Kum Adası kıyıya birleşerek yarımadaya dönüştü. Bu konuda tanınmış fotoğrafçı Aleksey Lyokin bir fotoğraf paylaştı. “Hazar’ın sığlaşmasının Kum Adası örneğinde: 2025 yılında ada yarımadaya dönüşerek karayla birleşti,” dedi fotoğrafçı.
Son yıllarda Hazar Denizi’nin su seviyesinin düşmesi, Kum Adası’nın kıyı topraklarıyla daha geniş bir bağlantı kurmasına neden oldu. Önceden bu bağlantı yapay bir setle teknik olarak sağlanıyordu, fakat artık söz konusu değişiklik doğal süreçlerin sonucu olarak gözlemleniyor.
Peki, Kum Adası’nın kıyıyla doğal yolla birleşmesi ekosistemlere, özellikle de Bakü Körfezi’ndeki flora ve faunaya ne gibi tehditler oluşturabilir?
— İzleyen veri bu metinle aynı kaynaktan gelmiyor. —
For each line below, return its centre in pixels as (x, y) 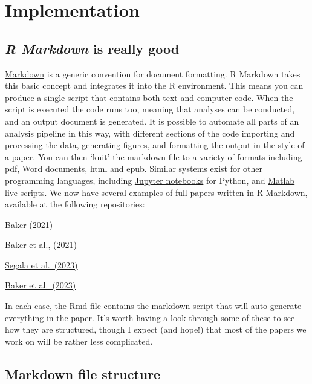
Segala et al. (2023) (41, 265)
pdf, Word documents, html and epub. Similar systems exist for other (134, 168)
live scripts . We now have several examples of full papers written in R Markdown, (156, 192)
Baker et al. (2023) (41, 285)
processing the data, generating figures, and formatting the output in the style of (155, 145)
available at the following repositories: (75, 204)
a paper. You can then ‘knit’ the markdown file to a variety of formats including (154, 156)
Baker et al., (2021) (41, 245)
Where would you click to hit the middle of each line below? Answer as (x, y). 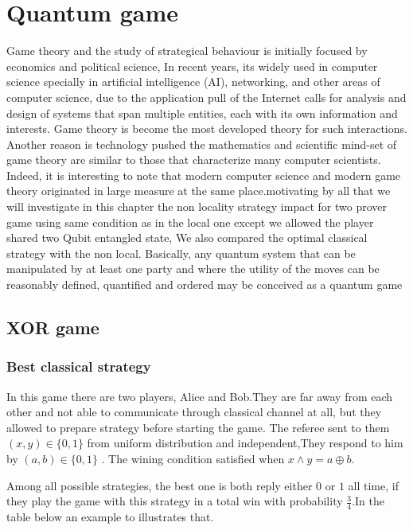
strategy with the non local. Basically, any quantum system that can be (181, 253)
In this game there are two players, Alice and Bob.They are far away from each (200, 396)
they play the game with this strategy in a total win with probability (175, 501)
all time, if (373, 485)
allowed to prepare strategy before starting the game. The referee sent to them (198, 427)
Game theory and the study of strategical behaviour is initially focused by (187, 51)
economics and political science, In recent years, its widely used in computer (192, 66)
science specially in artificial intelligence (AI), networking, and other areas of (193, 82)
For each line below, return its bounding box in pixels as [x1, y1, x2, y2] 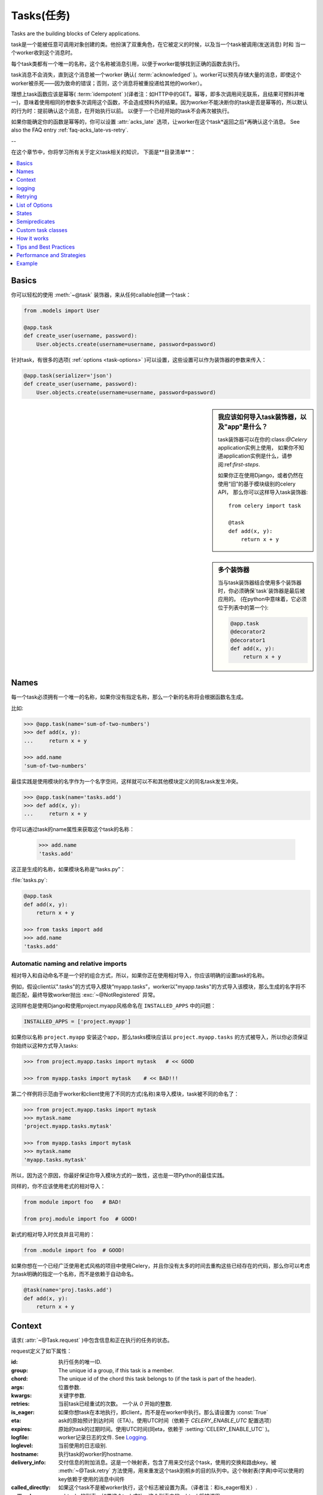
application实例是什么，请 [223, 452, 287, 460]
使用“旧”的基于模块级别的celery [218, 480, 296, 487]
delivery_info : [11, 1459, 46, 1466]
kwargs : [11, 1392, 32, 1399]
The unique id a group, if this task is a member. [58, 1366, 174, 1374]
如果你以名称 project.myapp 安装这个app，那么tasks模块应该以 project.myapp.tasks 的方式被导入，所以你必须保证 [11, 1033, 308, 1041]
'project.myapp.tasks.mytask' [23, 1123, 112, 1130]
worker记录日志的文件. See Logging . [58, 1433, 148, 1441]

Azerbaycan Milli Bilimler Akademisi Coğrafya Enstitüsü bölüm başkanı ve ekolojist Enver Aliyev konu hakkında Oxu.Az’a konuştu.
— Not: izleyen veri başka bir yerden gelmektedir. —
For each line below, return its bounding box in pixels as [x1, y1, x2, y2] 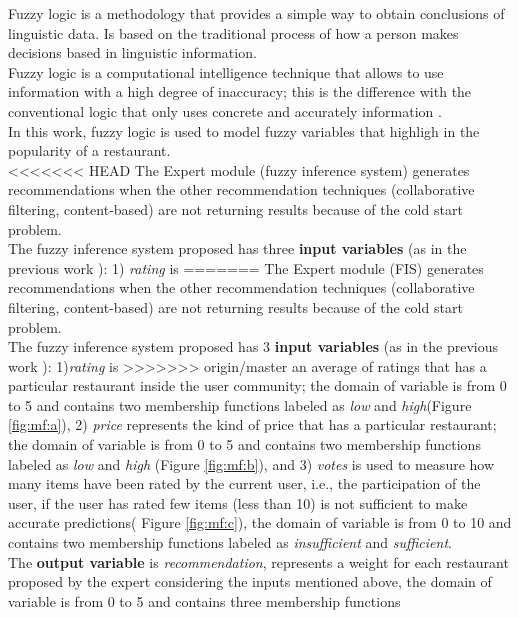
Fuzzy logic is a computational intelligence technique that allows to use [8, 61, 444, 82]
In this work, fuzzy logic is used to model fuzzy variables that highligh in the [8, 120, 480, 141]
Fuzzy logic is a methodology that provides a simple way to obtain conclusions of [8, 3, 505, 23]
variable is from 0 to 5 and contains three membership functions [8, 590, 401, 611]
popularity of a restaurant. [8, 140, 171, 161]
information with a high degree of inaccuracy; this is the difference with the [8, 81, 472, 102]
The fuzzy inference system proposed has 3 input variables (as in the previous [8, 336, 498, 357]
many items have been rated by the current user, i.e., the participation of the [8, 473, 481, 494]
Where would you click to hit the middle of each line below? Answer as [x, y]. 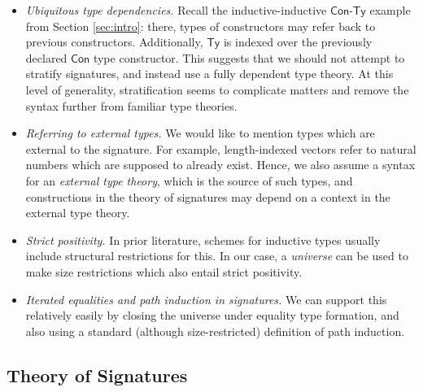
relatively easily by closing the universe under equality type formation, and [212, 315]
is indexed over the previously [298, 42]
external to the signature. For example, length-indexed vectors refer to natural [221, 148]
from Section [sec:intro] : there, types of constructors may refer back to [201, 26]
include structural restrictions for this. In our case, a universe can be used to [217, 256]
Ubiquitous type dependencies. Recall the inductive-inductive [176, 10]
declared [46, 57]
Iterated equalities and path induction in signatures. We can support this [206, 299]
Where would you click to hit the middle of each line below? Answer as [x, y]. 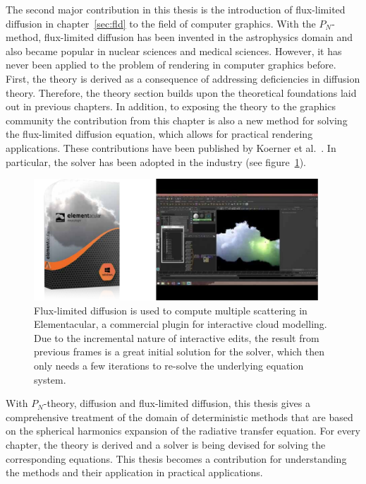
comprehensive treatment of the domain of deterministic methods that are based [179, 417]
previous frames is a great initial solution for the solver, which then [179, 352]
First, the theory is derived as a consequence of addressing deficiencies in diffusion [183, 78]
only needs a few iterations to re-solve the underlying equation [169, 365]
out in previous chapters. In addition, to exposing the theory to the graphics [171, 106]
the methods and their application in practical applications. [134, 472]
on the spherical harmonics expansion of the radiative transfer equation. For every [183, 431]
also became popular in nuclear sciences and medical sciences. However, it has [174, 51]
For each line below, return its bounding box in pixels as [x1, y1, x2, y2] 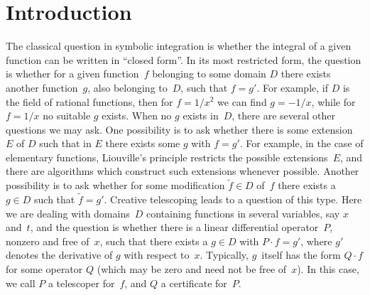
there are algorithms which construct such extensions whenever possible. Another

Aliyev, Hazar Denizi’nde gözlemlenen su seviyesindeki düşüşün sadece coğrafi değil, aynı zamanda ekolojik açıdan da ciddi bir endişe kaynağı olduğunu belirtti: “Bu süreç artık bir eğilime dönüştü ve sadece bizim bölgemizde değil, kıyıdaki diğer alanlarda da gözlemleniyor. Su seviyesi azalmaya devam ederse, bazı yerlerde yeni adalar oluşabilir ya da daha önce su altında olan bölgeler ortaya çıkabilir. Bu değişiklikler Hazar’ın ekosistemine doğrudan etki ediyor. Kıyı hattı ileri çekildikçe, o bölgelerdeki flora ve fauna ciddi zarar görüyor.
Örneğin, sığlaşma sonucunda bazı canlıların yaşam alanı yok oluyor. Eğer bir bitki türü kurursa, onunla beslenen diğer canlılar da zarar görüyor. Bu da besin zincirini bozuyor ve sonuç olarak balık sayısında azalma gözleniyor. Kıyı bölgesinde bulunan bazı ot türleri ve küçük canlılar azaldıkça, balıkların ana besin kaynağı tükeniyor.”
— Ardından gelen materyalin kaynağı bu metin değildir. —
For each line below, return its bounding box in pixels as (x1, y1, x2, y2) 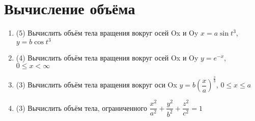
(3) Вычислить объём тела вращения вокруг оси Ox (16, 79, 177, 90)
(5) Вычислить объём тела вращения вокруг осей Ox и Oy (16, 27, 199, 38)
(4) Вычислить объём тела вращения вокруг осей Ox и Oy (16, 52, 199, 63)
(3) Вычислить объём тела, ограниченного (16, 102, 147, 113)
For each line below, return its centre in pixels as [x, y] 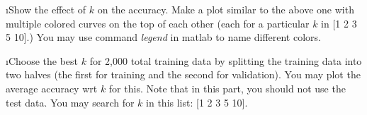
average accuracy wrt [52, 88]
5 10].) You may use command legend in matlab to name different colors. [163, 37]
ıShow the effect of [46, 9]
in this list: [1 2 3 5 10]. [197, 102]
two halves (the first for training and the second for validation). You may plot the [183, 74]
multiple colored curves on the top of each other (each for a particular [158, 23]
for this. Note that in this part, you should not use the [227, 88]
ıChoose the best [42, 60]
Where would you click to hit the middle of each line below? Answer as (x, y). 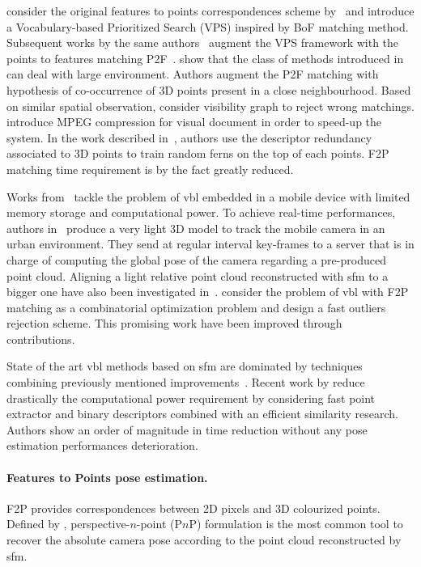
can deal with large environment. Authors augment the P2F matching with (193, 74)
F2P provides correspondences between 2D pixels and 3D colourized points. (193, 508)
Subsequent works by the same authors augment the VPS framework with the (203, 42)
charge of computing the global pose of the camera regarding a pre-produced (196, 259)
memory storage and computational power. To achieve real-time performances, (201, 212)
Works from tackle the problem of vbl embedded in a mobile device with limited (208, 196)
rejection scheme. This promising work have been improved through (174, 323)
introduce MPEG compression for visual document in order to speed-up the (194, 122)

Uzman ayrıca, bazı yeni ekosistemler oluşsa da bunların mevcut canlıların ihtiyaçlarını karşılamadığını ekledi:
“Bu sürecin ne kadar devam edeceği ve hangi sonuçlara yol açacağı ise henüz belli değil. Bazı hayvan türleri, örneğin su samurları, yalnızca kıyı bölgelerinde yaşayabiliyor ve derin sularda yaşama imkanları yok. Eğer yaşadıkları alanlar kurursa, bu canlılar yok olabilir. Bu, artık potansiyel bir tehlike sinyalidir.
Floranın azalması, toprağın kuruması ve kıyı hattının değişmesi nihayetinde Hazar’ın tüm biyolojik çeşitliliğini olumsuz etkiliyor. Zayıflayan ekosistem, hem balıkların hem de diğer canlıların varlığını tehdit ediyor.”